[Data excerpts]
-------

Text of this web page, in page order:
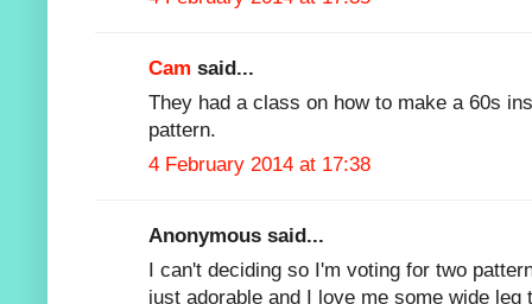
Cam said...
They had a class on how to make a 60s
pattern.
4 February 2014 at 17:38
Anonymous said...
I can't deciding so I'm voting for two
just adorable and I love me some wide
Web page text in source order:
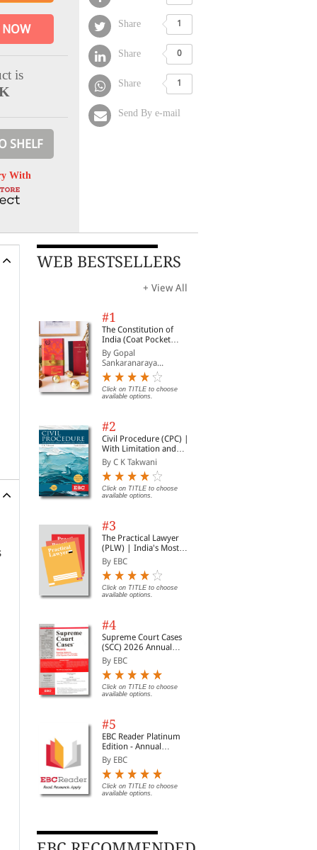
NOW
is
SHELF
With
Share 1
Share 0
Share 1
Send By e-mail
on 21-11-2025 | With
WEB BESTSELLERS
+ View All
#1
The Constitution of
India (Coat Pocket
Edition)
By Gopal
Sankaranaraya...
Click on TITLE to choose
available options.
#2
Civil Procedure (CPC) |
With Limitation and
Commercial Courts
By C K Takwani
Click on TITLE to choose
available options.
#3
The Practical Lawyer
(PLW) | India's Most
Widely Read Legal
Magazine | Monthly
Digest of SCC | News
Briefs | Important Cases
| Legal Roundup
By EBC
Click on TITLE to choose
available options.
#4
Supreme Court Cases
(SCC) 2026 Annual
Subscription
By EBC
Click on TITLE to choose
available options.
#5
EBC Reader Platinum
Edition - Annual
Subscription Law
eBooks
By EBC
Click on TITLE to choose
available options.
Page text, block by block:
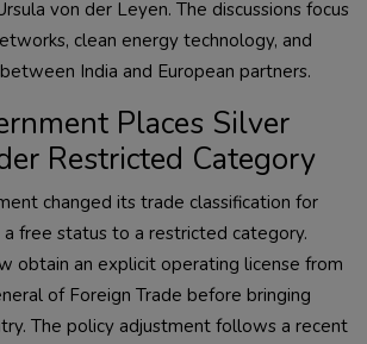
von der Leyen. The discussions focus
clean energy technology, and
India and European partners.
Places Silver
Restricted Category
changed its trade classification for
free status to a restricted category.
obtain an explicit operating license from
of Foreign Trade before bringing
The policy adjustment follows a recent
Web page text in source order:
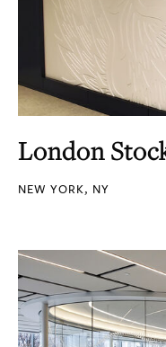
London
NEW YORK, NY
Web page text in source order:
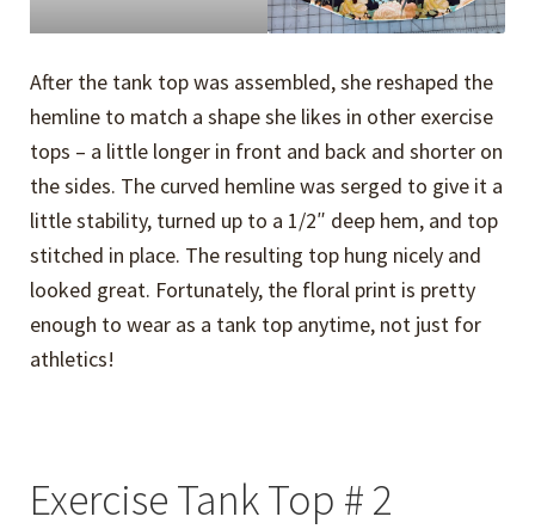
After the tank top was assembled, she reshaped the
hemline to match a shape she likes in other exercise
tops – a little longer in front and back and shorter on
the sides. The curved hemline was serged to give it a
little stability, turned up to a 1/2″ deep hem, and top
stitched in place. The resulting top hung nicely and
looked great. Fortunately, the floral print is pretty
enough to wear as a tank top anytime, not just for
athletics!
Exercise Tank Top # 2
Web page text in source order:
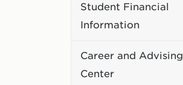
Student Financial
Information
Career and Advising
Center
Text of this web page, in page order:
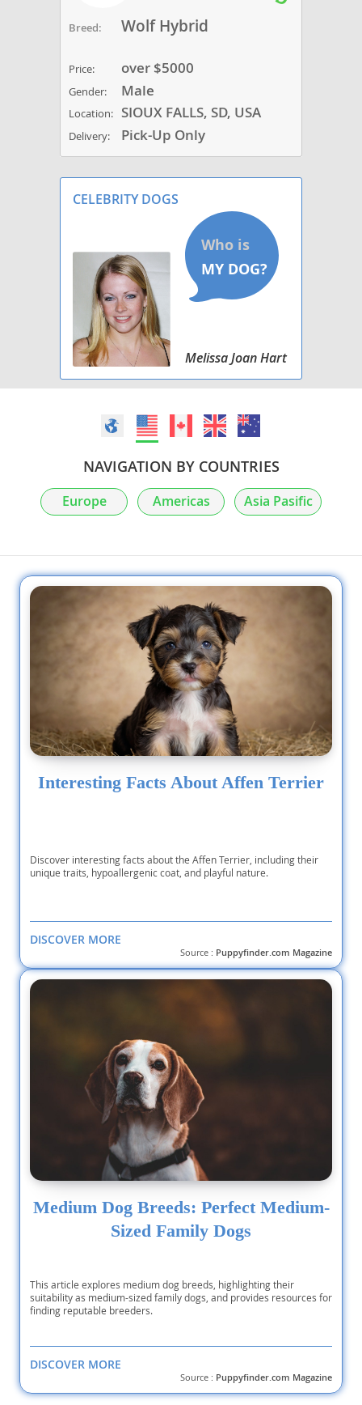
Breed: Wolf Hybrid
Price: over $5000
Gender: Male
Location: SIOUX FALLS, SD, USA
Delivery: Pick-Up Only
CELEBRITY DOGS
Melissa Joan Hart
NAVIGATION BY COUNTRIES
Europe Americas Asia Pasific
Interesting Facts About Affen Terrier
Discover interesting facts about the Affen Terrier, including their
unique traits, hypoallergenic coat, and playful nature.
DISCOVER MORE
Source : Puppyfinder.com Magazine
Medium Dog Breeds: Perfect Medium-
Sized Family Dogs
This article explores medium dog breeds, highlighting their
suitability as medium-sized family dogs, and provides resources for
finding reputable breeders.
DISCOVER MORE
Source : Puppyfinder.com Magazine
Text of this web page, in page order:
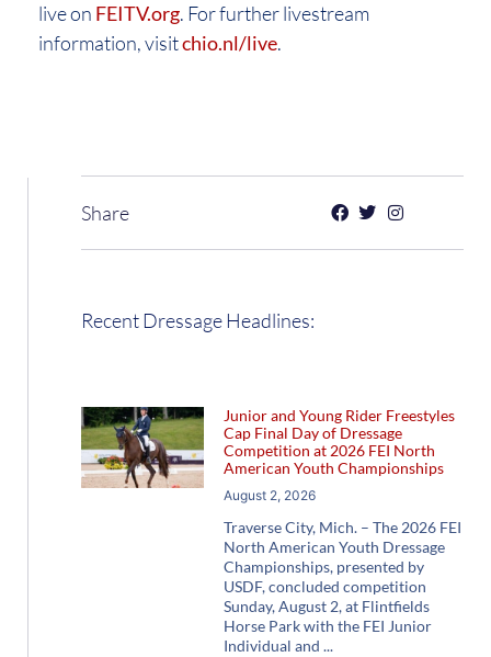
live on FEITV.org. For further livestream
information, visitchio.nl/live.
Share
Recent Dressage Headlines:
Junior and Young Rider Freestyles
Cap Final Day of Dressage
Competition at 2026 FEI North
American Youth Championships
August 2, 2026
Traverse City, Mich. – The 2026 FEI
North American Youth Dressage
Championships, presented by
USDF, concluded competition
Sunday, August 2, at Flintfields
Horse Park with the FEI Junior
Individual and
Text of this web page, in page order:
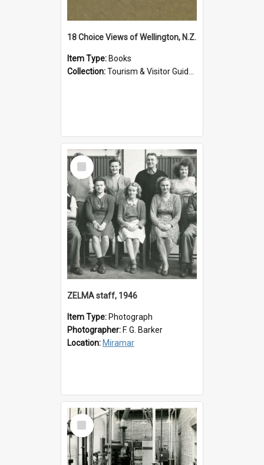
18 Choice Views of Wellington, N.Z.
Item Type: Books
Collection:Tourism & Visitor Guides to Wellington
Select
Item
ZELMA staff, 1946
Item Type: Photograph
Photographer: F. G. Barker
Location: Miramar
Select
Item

-------

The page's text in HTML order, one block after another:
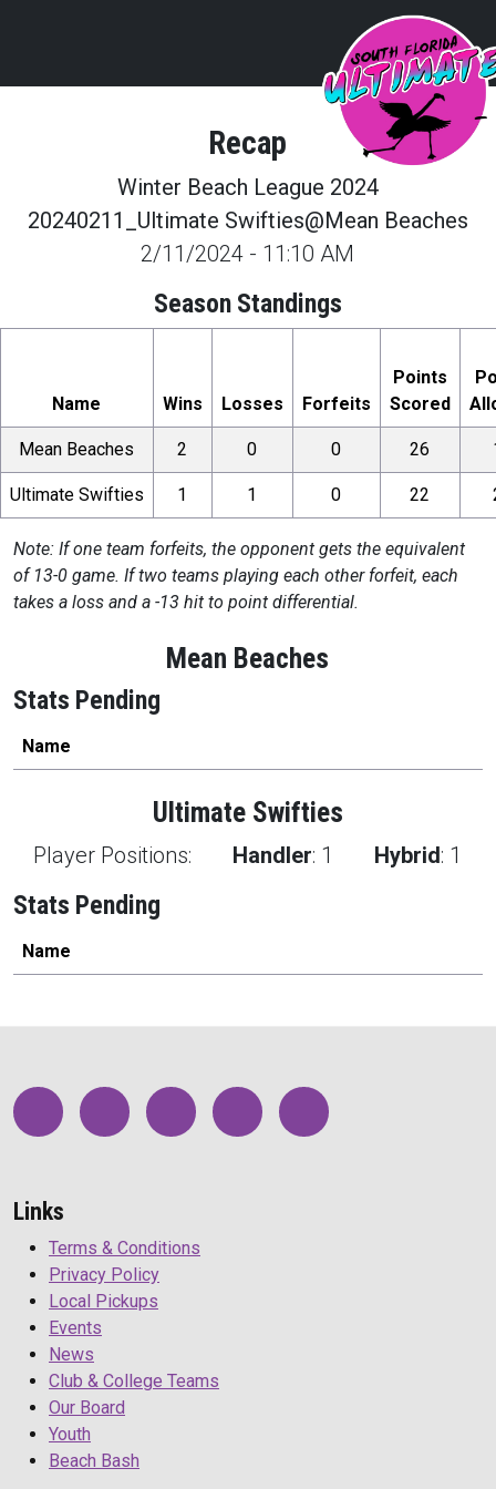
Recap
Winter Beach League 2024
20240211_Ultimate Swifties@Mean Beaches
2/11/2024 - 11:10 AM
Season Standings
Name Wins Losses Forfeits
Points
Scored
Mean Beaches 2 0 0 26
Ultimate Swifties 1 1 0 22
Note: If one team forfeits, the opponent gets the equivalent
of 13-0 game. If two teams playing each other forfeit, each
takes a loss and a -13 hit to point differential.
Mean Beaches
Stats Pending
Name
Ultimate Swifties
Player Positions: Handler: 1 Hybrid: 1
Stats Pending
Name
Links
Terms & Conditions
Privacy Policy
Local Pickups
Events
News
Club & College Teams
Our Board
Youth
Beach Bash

-------

After going through the entries, say how many lines contain the string "Wellington". Nothing else belongs in the reply.

2